What the task asks:
Print nothing but the lines below starting at the line that holds "Totally free (102, 158, 214, 184)" and ending at the line that holds "Give the centre", including both, each exactly as written.
[Material for the task]
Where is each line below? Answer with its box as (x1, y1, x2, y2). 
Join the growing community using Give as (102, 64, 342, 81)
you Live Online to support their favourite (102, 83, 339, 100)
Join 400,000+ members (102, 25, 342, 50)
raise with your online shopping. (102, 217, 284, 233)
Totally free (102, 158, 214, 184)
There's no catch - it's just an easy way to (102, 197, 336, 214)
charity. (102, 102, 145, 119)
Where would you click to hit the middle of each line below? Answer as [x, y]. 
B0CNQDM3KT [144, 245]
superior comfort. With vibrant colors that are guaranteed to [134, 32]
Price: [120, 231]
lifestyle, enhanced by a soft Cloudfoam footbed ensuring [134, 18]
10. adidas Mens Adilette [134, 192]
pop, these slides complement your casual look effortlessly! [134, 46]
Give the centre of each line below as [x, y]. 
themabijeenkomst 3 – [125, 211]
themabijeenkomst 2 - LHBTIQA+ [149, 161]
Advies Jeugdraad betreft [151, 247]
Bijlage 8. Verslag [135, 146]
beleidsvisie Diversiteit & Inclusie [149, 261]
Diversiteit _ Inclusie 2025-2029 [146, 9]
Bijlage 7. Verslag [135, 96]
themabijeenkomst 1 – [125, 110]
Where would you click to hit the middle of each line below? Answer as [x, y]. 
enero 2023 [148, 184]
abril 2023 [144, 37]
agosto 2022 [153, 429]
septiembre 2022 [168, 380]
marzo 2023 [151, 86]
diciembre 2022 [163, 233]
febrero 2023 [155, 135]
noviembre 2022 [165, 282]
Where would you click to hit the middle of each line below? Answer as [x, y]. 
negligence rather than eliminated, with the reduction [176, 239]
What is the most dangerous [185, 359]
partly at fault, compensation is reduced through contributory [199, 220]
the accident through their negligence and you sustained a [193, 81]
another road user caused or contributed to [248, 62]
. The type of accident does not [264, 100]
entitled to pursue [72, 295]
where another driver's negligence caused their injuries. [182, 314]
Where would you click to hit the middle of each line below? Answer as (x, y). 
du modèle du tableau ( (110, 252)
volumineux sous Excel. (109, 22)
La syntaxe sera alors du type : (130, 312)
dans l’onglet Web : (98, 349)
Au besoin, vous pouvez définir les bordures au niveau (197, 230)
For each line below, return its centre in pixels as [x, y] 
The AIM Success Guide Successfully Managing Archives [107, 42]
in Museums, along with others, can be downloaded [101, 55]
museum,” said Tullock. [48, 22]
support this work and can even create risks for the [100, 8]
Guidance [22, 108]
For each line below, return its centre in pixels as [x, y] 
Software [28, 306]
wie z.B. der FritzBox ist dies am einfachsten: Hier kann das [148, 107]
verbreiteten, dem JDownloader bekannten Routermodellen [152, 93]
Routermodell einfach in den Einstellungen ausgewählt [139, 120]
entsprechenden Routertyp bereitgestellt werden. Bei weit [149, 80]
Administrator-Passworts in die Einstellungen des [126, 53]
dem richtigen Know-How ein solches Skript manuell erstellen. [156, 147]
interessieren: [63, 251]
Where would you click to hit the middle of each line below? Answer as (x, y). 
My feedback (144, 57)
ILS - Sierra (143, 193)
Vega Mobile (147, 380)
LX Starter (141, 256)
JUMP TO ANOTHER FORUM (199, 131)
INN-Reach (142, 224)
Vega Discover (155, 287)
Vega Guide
[/Material for the task]
Answer to this exercise:
Totally free (102, 158, 214, 184)
There's no catch - it's just an easy way to (102, 197, 336, 214)
charity. (102, 102, 145, 119)
Where would you click to hit the middle of each line below? Answer as [x, y]. 
B0CNQDM3KT [144, 245]
superior comfort. With vibrant colors that are guaranteed to [134, 32]
Price: [120, 231]
lifestyle, enhanced by a soft Cloudfoam footbed ensuring [134, 18]
10. adidas Mens Adilette [134, 192]
pop, these slides complement your casual look effortlessly! [134, 46]
Give the centre of each line below as [x, y]. 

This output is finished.